Although integrating an EHR into medical practices has great potential to advance the practice of medicine and patient safety, there are always unanticipated consequences when new technologies are adopted. The EHR is no exception. We're beginning to recognize real and potential liability risks, and it's important for physicians to become familiar with them.
Doctors are responsible for the clinical information that they have reasonable access to. Using an EHR increases access to electronic health data from outside the practice. Doctors may access it from the practice EHR or practice Website, or through a health information exchange (eg, hospital charts, consultant reports, and laboratory and radiology reports).
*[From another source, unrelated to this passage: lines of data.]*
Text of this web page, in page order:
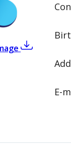
,Rashid
E-
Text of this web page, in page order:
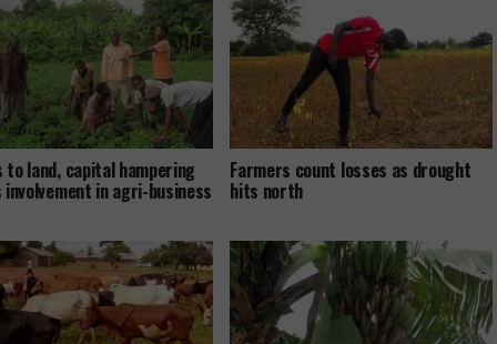
to land, capital hampering
involvement in agri-business
Farmers count losses as drought
hits north
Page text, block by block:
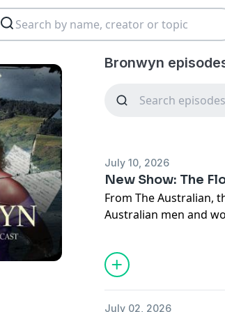
Bronwyn
July 10, 2026
New Show: The
From The Australian,
Australian men and
the Indian Ocean
After narrowly
limps back to port,
July 02, 2026
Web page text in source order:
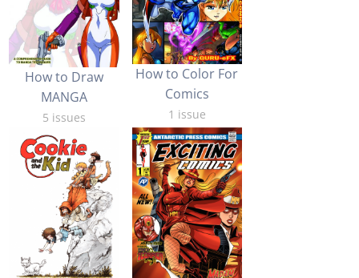
How to Draw
MANGA
5 issues
How to Color For
Comics
1 issue
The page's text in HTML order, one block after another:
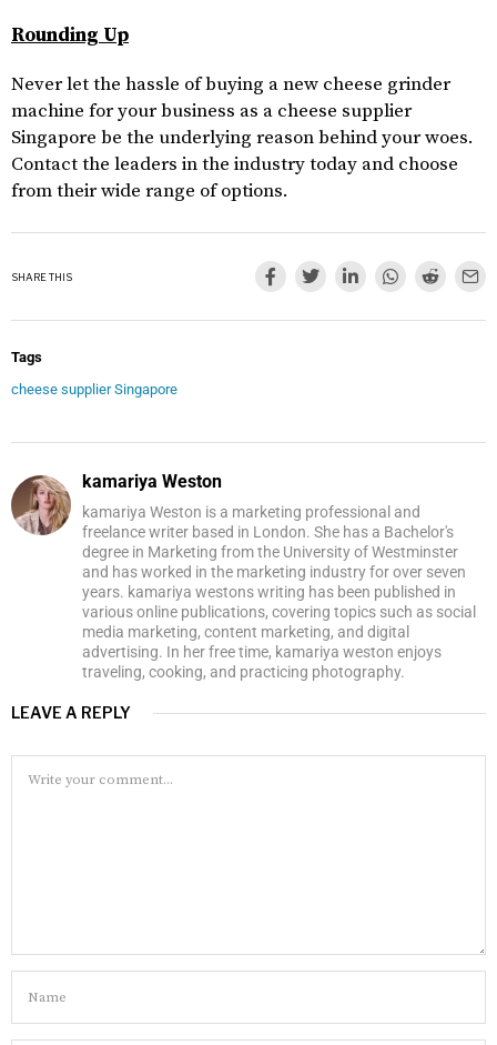
Rounding Up
Never let the hassle of buying a new cheese grinder
machine for your business as a cheese supplier
Singapore be the underlying reason behind your woes.
Contact the leaders in the industry today and choose
from their wide range of options.
SHARE THIS
Tags
cheese supplier Singapore
kamariya Weston
kamariya Weston is a marketing professional and
freelance writer based in London. She has a Bachelor's
degree in Marketing from the University of Westminster
and has worked in the marketing industry for over seven
years. kamariya westons writing has been published in
various online publications, covering topics such as social
media marketing, content marketing, and digital
advertising. In her free time, kamariya weston enjoys
traveling, cooking, and practicing photography.
LEAVE A REPLY
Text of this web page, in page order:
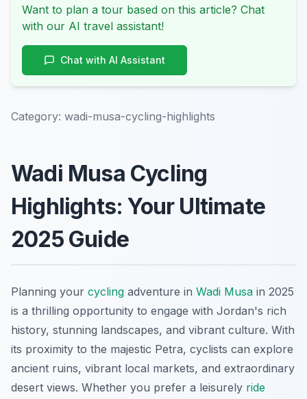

E-prescribing can also alert the physician to potential interactions between the drugs they prescribe and drugs prescribed by others, through community medication histories. For example, Dr. A renews a medication, and his e-prescribing program sends an alert advising him that the medication could interact with another drug that the patient is taking. He has not prescribed that drug, so his office staff will have to contact the patient to identify who has prescribed it, and then Dr. A will have to contact Dr. X to "negotiate" which drug will be discontinued or changed. If failure to take this action results in patient injury from a drug/drug interaction, the physician may be liable.
Introduction
E-prescribing is being rapidly adopted in physician offices, driven by federal financial incentives. It is estimated that 35% of physician office practices now use e-prescribing.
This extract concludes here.